Marika Calfas is the Chief Executive Officer of NSW Ports, the organisation responsible for managing Port Botany, Port Kembla and the intermodal terminals at Cooks River and Enfield in NSW, Australia.

Marika has over 20 years’ experience in the port sector including in port planning and development.

With a strong belief that ports are crucial to our lives and lifestyles and essential for the nation’s economy, Marika is passionate about driving improvements and efficiencies across port supply chains, informing the wider community and decision makers of the importance and value of ports and identifying new opportunities.

Marika is actively involved in Industry Associations. She is Deputy Chair of Ports Australia, Board Member of Australian Logistics Council and Infrastructure Partnerships Australia and Australia’s representative to PIANC's (International Waterborne Transport Association’s) Environmental Commission.

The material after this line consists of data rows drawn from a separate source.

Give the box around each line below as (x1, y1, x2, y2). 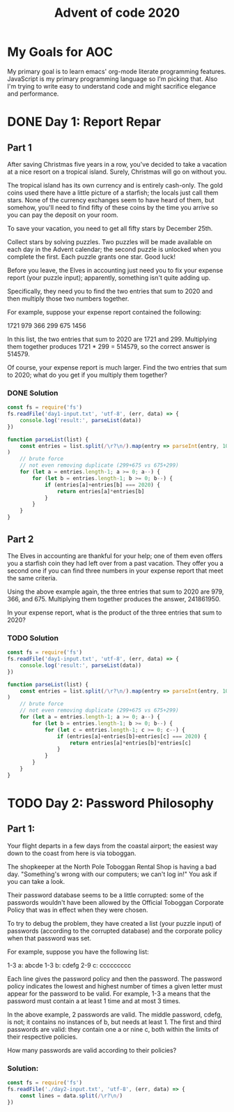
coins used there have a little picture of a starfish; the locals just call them (7, 188, 219, 197)
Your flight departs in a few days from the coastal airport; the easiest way (7, 841, 218, 850)
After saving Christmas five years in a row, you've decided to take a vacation (7, 160, 227, 168)
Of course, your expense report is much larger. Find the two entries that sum (7, 363, 227, 371)
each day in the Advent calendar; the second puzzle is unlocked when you (7, 245, 221, 253)
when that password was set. (7, 933, 92, 942)
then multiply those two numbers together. (7, 294, 130, 303)
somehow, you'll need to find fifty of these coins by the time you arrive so (7, 203, 219, 211)
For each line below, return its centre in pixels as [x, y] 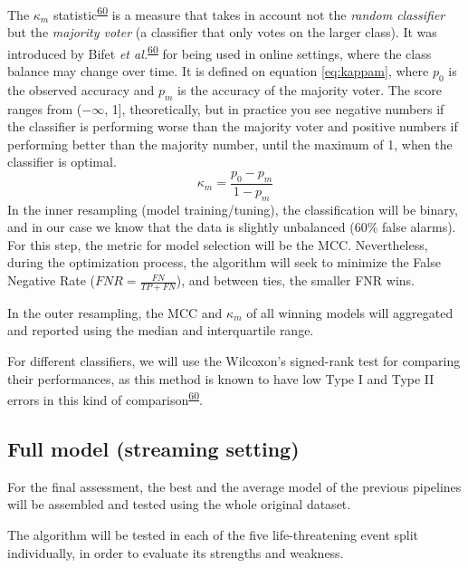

Marika was appointed by the Commonwealth Minister for Infrastructure & Transport to the Expert Panel advising the Australian Government Inquiry into the National Freight and Supply Chain Strategy Priorities in 2017. In 2018 she was appointed by the NSW Premier to the Infrastructure NSW Board and is a member of University of Wollongong SMART Advisory Board.

In 2021, Marika was invited to be part of an Industry Advisory Council established by the Commonwealth Minister for Trade, Tourism and Investment for the development of a national Simplified Trade System.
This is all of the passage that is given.